Die Basaltemperatur ist die Körpertemperatur nach dem Aufstehen. Also die Temperatur ohne vorherige körperliche Belastung. Die Basaltemperatur zeigt an, in welchem Stadium des Zyklus die Frau sich befindet. Dadurch kann sie die fruchtbaren von den unfruchtbaren Tagen unterscheiden. An unfruchtbaren Tagen ist demzufolge kein Verhütungsmittel erforderlich.

Fruchtbare und unfruchtbare Tage

Die Körpertemperatur der Frau hängt mit ihrem Zyklus zusammen. Zur Zeit des Eisprungs steigt die Körpertemperatur um ca. 0,5 Grad und überschreitet die sogenannte Coverline.

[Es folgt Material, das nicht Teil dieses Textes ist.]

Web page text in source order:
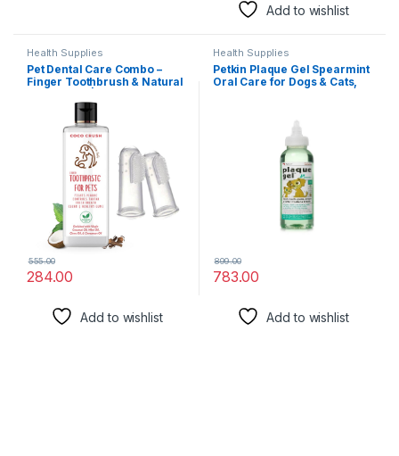
Add to wishlist
Health Supplies
Pet Dental Care Combo –
Finger Toothbrush & Natural
Cats, Puppies, Kittens | BPA-
Free Brush | 100% Natural
(50ml + 2 brush)
284.00
555.00
Add to wishlist
Health Supplies
Petkin Plaque Gel Spearmint
Oral Care for Dogs & Cats,
Freshen Up Breath, 120 ml
783.00
899.00
Add to wishlist
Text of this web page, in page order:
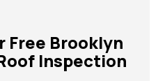
Free Brooklyn
Inspection
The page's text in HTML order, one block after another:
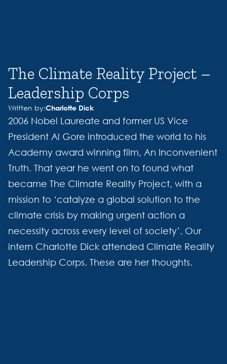
The Climate Reality Project –
Leadership Corps
Written by:Charlotte Dick
2006 Nobel Laureate and former US Vice
President Al Gore introduced the world to his
Academy award winning film, An Inconvenient
Truth. That year he went on to found what
became The Climate Reality Project, with a
mission to ‘catalyze a global solution to the
climate crisis by making urgent action a
necessity across every level of society’. Our
intern Charlotte Dick attended Climate Reality
Leadership Corps. These are her thoughts.
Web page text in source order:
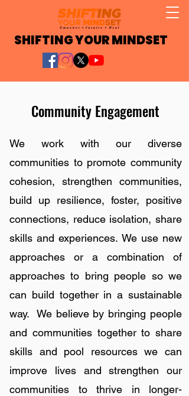
SHIFTING YOUR MINDSET
Community Engagement
We work with our diverse
communities to promote community
cohesion, strengthen communities,
build up resilience, foster, positive
connections, reduce isolation, share
skills and experiences. We use new
approaches or a combination of
approaches to bring people so we
can build together in a sustainable
way. We believe by bringing people
and communities together to share
skills and pool resources we can
improve lives and strengthen our
communities to thrive in longer-
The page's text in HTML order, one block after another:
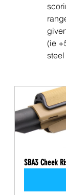
(ie
steel
SBA3 Cheek
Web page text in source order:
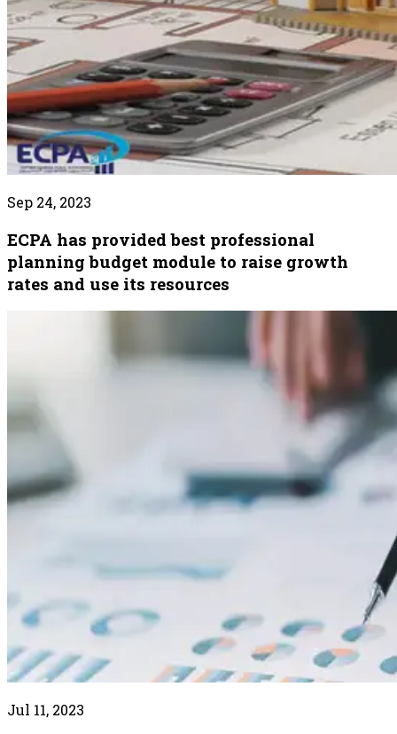
Sep 24, 2023
ECPA has provided best professional
planning budget module to raise growth
rates and use its resources
Jul 11, 2023

Da die Spermien mehrere Tage überleben können, sollte man vier Tage vor bis zwei Tage nach dem Eisprung bzw. dem Temperaturanstieg auf den Geschlechtsverkehr verzichten. An diesen Tagen ist nämlich eine Schwangerschaft möglich.

Risiken bei der Temperaturmessung als Verhütungsmethode

Da sich diese Methode auf die Körpertemperatur beruft, ist jede Abweichung der Körpertemperatur durch Krankheit, starken Alkoholkonsum etc. ein Unsicherheitsfaktor. Zusätzlich erfordert die Temperaturmethode sehr viel Disziplin, da sie jeden Tag durchgeführt werden muss. Man sollte sich also daran gewöhnen, sodass es wie das Zähneputzen zum morgendlichen Ablauf dazugehört.

Ein weiterer Nachteil der Methode ist, dass sie rüchwirkend angewendet wird. Ist die Basaltemperatur beim Eisprung erhöht, sind die vier fruchtbaren Tage vor dem Eisprung, an denen auch eine Schwangerschaft möglich ist, bereits verstrichen. Die Frau sollte diese Methode also nur verwenden, wenn der Zyklus regelmäßig ist. Dann können die vier unsicheren Tage vor dem Eisprung vorausgesagt werden und anschließend durch die Temperaturmessung bestätigt werden.

So sicher ist die Temperaturmethode

Die Temperaturmethode ist aufgrund der Risiken eine relativ unsichere Verhütungsmethode. Diese Form der Schwangerschaftsverhütung hat einen Pearl-Index von 2–10. Dieser Wert besagt dass bei 100 getesteten Frauen, die diese Verhütungsmethode ein Jahr benutzt haben, 2–10 Frauen schwanger werden.

Die Temperaturmethode schützt keineswegs vor Geschlechtskrankheiten wie AIDS, Tripper, Syphilis oder anderen. Daher wird empfohlen, zusätzlich ein Kondom zur Verhütung zu verwenden.